**Data listing**
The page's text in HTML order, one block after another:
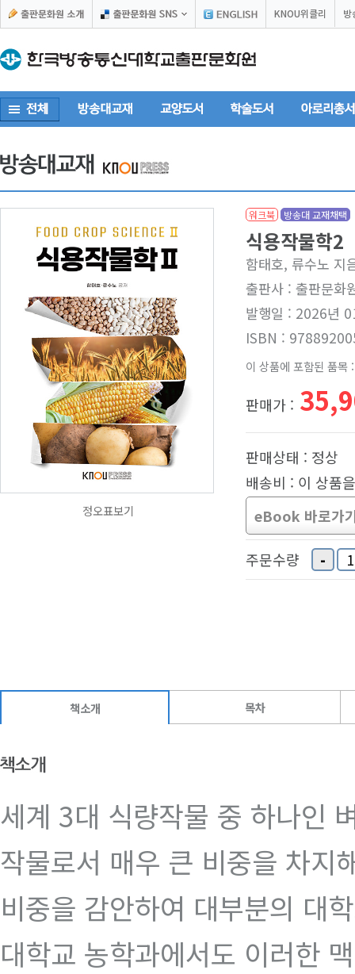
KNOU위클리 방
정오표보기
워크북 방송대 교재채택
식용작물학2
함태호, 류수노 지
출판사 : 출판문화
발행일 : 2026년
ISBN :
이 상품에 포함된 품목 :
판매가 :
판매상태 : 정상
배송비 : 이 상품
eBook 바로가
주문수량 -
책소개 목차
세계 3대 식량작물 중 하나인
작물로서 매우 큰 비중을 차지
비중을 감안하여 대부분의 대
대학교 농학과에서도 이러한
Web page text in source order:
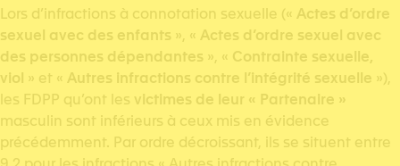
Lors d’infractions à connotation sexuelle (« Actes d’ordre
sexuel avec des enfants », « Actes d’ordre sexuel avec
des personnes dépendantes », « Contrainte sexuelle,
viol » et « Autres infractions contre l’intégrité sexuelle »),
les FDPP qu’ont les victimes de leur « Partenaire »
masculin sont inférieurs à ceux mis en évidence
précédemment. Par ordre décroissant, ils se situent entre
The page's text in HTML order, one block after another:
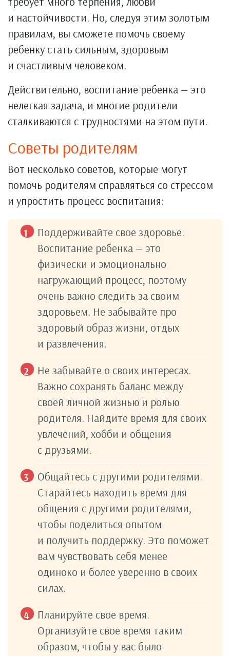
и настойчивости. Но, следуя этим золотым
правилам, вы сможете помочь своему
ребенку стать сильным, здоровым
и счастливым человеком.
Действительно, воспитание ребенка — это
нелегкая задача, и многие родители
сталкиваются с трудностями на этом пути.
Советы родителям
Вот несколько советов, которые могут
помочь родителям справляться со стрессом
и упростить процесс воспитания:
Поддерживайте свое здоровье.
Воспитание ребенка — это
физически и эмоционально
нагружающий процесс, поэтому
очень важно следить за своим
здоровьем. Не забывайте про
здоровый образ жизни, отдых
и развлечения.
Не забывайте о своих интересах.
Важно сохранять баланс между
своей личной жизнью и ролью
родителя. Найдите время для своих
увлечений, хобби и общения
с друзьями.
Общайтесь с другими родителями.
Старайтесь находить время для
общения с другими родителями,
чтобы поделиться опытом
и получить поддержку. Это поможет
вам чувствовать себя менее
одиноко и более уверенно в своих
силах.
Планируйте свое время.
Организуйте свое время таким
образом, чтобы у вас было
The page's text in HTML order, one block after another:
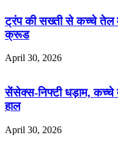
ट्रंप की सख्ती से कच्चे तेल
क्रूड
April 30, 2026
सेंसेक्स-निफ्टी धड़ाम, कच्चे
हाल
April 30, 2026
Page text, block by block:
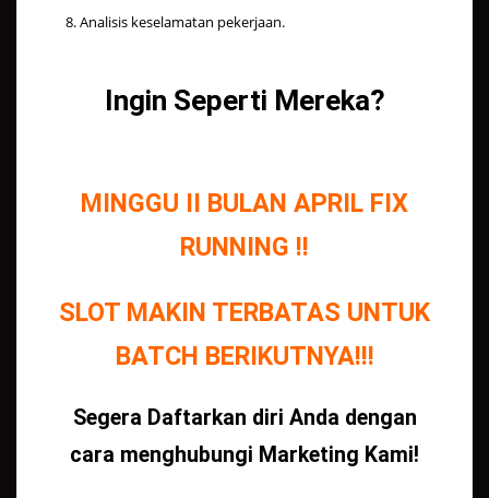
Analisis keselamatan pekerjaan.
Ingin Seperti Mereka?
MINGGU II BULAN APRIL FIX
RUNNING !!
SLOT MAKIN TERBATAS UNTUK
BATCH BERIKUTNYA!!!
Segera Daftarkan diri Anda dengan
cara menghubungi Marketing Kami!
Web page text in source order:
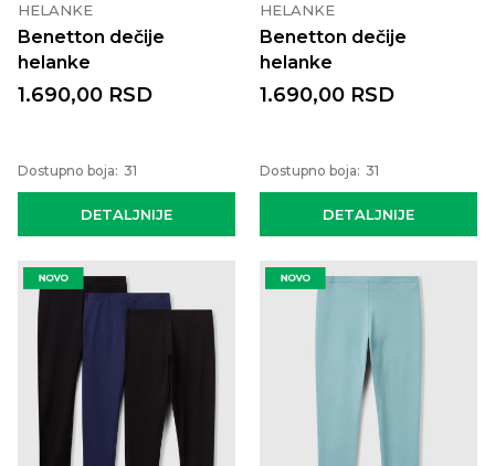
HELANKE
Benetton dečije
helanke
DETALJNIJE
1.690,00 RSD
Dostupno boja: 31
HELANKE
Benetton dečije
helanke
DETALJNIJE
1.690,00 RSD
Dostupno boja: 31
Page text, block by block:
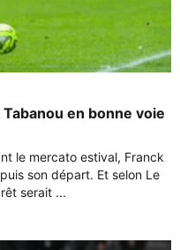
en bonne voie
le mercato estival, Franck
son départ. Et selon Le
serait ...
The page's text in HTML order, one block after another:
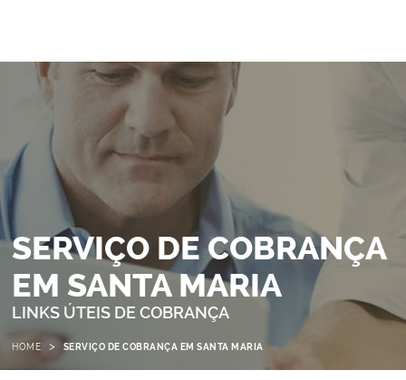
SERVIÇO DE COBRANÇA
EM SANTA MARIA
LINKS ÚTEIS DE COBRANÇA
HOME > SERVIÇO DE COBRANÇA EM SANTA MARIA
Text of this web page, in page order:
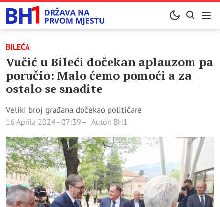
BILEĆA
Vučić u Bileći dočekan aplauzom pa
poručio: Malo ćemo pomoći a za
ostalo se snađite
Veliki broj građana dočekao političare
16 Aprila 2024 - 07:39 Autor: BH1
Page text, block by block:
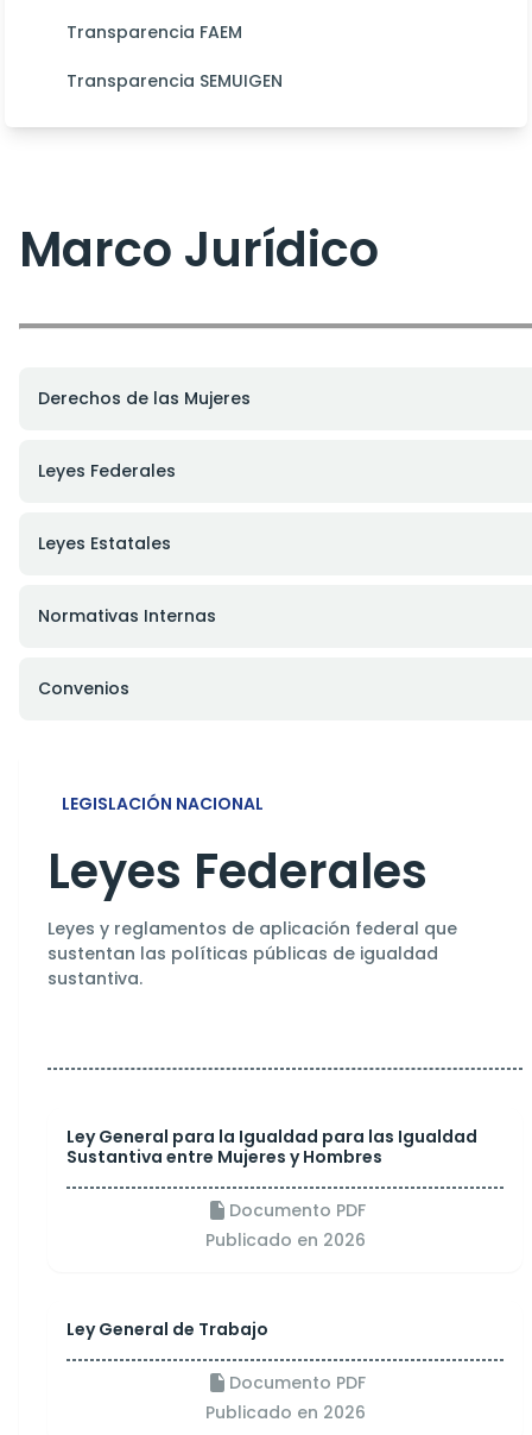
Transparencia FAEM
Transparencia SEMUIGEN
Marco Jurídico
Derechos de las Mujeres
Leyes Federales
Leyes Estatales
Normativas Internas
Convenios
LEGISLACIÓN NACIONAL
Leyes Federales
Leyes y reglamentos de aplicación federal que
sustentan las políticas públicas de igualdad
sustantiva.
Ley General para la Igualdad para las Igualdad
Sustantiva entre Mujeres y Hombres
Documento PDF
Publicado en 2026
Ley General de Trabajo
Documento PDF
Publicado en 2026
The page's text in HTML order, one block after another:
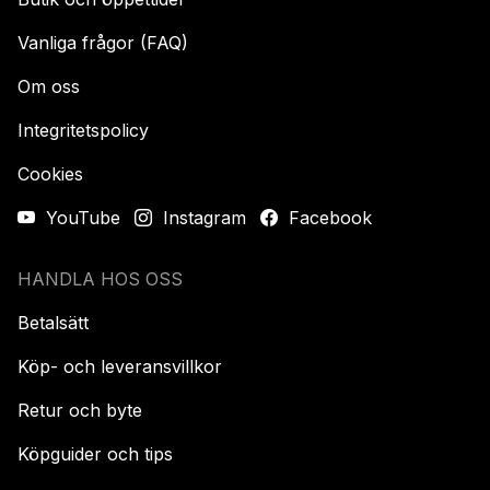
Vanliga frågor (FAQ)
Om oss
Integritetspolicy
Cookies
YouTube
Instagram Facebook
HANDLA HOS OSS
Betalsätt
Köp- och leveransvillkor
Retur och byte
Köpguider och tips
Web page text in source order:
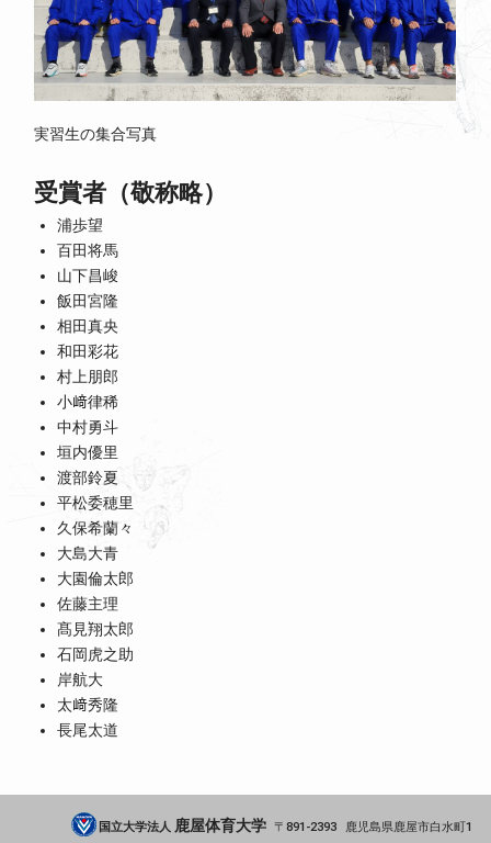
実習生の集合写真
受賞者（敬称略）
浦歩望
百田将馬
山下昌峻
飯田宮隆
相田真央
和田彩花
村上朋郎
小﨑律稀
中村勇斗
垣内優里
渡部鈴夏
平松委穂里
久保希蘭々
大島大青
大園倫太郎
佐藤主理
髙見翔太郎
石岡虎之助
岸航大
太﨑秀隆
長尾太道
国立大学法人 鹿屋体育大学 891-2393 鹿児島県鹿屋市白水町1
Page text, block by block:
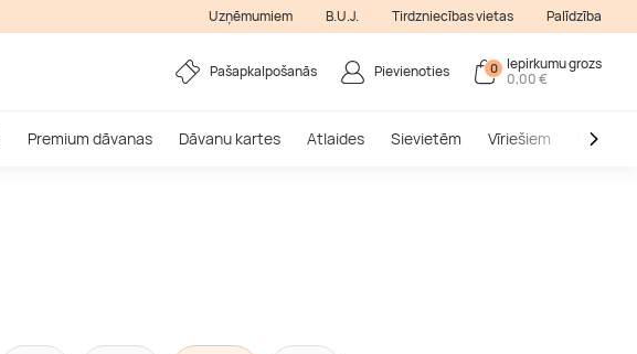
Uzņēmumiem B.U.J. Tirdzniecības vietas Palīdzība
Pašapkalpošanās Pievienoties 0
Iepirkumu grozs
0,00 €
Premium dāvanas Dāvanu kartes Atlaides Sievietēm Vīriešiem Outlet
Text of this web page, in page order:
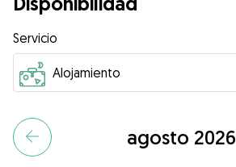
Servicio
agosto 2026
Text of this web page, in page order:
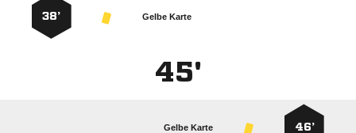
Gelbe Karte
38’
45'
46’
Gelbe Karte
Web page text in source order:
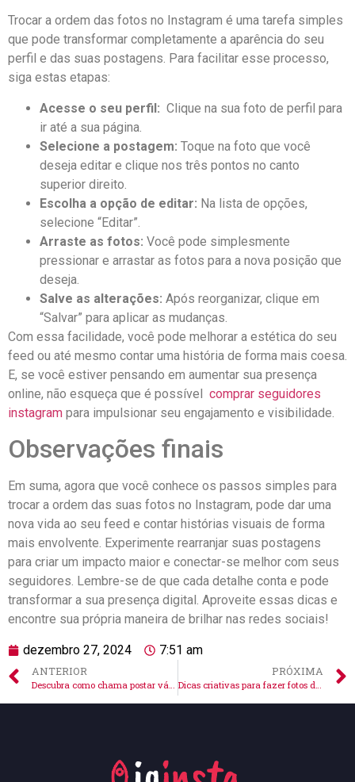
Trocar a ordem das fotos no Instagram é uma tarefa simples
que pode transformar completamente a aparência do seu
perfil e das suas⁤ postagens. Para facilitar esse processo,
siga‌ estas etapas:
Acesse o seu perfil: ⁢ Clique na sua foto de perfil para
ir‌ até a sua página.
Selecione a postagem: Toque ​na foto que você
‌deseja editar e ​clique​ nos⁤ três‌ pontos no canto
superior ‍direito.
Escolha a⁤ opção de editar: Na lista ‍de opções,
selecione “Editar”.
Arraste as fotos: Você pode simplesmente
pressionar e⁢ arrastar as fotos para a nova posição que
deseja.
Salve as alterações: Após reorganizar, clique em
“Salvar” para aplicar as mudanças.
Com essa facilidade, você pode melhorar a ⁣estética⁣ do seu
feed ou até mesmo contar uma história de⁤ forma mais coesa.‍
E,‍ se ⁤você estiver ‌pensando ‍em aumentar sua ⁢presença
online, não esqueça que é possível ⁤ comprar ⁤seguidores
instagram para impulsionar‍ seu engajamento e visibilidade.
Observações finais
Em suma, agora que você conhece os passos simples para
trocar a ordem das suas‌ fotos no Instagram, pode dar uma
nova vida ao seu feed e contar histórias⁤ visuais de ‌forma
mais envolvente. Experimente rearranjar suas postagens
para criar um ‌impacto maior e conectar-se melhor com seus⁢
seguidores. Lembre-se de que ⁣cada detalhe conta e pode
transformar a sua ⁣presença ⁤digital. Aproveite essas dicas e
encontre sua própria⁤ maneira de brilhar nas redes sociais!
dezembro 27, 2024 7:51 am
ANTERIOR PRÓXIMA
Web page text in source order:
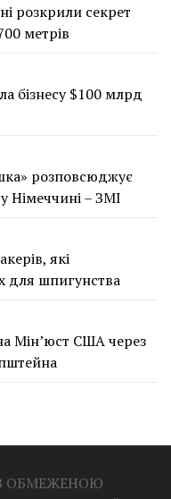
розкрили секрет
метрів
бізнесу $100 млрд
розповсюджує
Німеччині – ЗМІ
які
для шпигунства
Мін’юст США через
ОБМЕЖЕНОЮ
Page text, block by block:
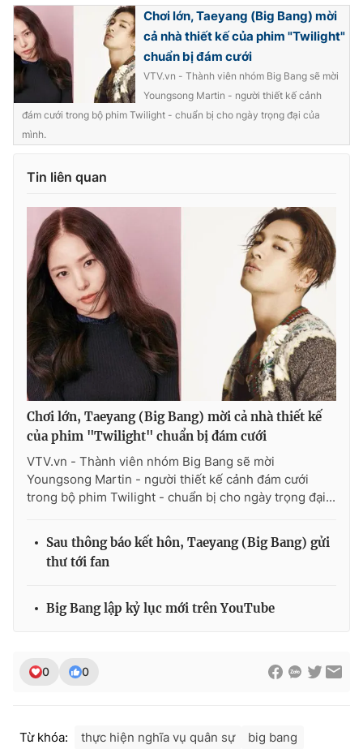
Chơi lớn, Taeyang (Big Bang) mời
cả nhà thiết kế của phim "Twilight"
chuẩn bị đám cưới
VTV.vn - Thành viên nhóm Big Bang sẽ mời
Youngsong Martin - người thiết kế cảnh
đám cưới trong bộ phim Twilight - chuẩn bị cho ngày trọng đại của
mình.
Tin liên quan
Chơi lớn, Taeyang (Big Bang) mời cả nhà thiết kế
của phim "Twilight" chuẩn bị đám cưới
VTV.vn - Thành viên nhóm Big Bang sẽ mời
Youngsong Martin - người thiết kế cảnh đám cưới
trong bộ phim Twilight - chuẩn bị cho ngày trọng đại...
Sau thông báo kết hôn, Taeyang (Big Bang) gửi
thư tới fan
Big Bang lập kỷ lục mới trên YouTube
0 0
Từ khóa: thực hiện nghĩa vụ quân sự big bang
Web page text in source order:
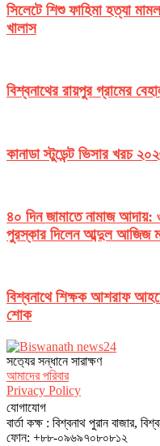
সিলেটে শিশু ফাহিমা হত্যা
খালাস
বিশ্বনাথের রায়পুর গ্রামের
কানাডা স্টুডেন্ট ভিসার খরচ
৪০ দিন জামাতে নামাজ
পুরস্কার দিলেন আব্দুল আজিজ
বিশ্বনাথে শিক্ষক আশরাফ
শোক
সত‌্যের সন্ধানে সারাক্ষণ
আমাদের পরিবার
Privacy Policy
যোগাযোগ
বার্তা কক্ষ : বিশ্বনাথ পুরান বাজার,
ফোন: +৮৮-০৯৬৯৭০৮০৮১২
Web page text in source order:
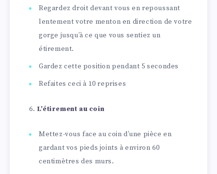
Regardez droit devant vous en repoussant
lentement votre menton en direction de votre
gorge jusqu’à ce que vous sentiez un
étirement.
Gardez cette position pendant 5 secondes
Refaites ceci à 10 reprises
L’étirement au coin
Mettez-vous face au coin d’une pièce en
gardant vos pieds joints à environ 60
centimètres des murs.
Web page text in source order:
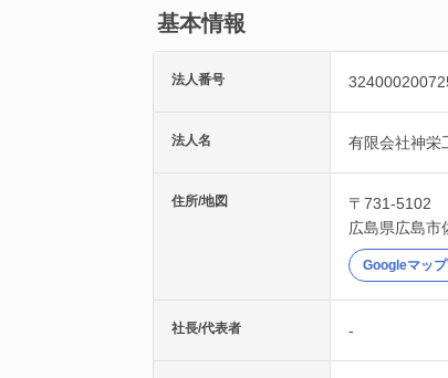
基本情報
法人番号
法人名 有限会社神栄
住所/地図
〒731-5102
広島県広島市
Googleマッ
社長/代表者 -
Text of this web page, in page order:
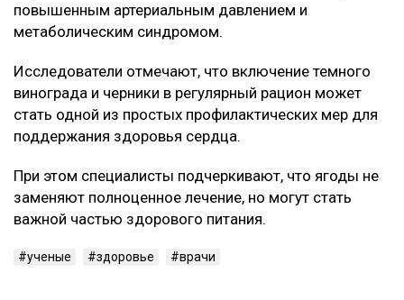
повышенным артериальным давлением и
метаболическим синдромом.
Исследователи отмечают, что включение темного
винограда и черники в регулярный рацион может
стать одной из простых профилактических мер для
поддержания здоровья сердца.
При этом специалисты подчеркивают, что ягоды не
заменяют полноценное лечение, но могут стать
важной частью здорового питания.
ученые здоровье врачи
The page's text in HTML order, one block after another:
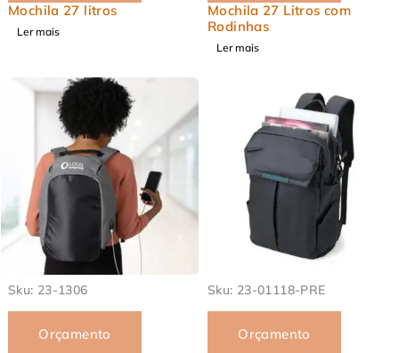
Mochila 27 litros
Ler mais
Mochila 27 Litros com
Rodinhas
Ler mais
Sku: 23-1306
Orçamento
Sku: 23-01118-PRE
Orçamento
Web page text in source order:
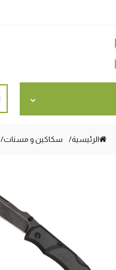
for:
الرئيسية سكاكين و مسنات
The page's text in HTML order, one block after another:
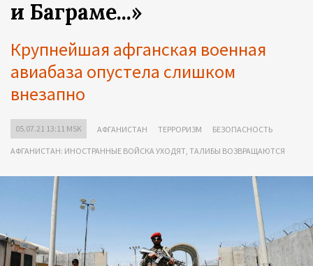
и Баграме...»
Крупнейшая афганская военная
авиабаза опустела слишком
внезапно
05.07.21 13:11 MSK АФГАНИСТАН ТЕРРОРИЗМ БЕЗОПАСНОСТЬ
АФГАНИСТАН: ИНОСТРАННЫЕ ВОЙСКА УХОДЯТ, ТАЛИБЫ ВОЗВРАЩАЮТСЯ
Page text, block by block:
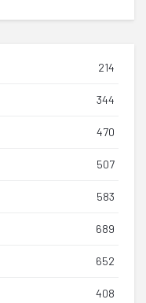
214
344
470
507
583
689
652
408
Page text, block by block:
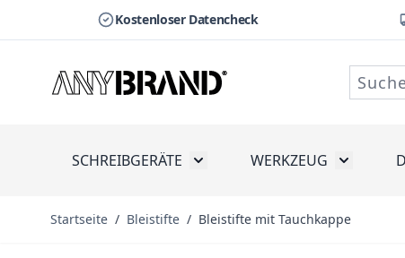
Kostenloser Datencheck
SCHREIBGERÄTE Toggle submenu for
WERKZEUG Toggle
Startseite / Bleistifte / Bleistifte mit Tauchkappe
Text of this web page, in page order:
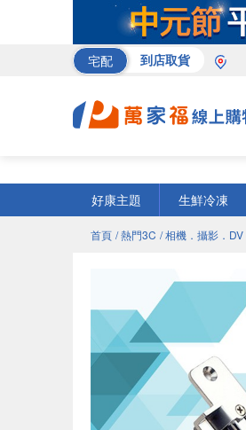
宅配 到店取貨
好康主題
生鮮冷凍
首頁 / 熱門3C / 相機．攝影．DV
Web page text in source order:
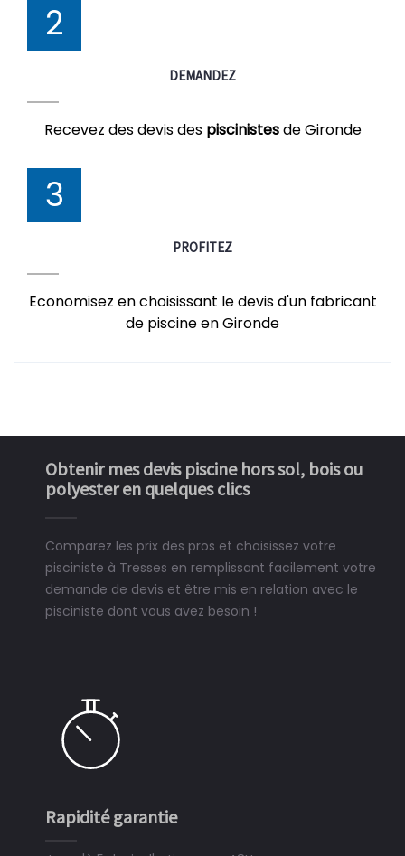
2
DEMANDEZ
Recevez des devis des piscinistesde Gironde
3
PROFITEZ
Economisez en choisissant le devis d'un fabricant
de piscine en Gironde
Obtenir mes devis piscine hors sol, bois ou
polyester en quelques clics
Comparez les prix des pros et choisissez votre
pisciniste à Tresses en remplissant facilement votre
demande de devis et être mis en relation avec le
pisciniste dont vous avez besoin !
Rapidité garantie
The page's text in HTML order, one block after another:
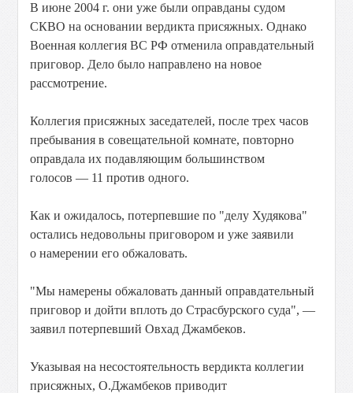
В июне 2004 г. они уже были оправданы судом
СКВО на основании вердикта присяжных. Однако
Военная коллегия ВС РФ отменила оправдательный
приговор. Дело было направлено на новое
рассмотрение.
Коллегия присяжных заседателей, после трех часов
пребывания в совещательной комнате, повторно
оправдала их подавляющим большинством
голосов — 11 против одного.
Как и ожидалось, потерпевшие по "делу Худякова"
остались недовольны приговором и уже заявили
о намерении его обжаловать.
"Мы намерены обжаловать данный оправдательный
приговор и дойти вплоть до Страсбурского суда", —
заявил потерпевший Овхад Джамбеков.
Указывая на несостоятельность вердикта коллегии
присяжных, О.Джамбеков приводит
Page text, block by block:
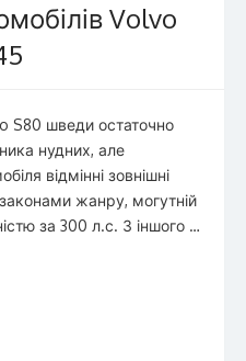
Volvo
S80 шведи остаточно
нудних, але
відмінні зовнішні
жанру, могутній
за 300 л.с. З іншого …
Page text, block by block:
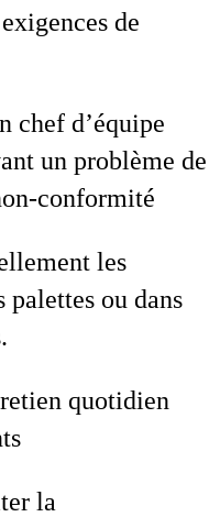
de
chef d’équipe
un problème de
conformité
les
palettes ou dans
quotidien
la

**Description of the task**
Return, exactly as they stand, the lines from the opening line of the listing through the line with "précédemment. Par ordre", both ends counted, and no pictures.

**Task output**
The page's text in HTML order, one block after another:
KNOU위클리 방
정오표보기
워크북 방송대 교재채택
식용작물학2
함태호, 류수노 지
출판사 : 출판문화
발행일 : 2026년
ISBN :
이 상품에 포함된 품목 :
판매가 :
판매상태 : 정상
배송비 : 이 상품
eBook 바로가
주문수량 -
책소개 목차
세계 3대 식량작물 중 하나인
작물로서 매우 큰 비중을 차지
비중을 감안하여 대부분의 대
대학교 농학과에서도 이러한
Web page text in source order:
Lors d’infractions à connotation sexuelle (« Actes d’ordre
sexuel avec des enfants », « Actes d’ordre sexuel avec
des personnes dépendantes », « Contrainte sexuelle,
viol » et « Autres infractions contre l’intégrité sexuelle »),
les FDPP qu’ont les victimes de leur « Partenaire »
masculin sont inférieurs à ceux mis en évidence
précédemment. Par ordre décroissant, ils se situent entre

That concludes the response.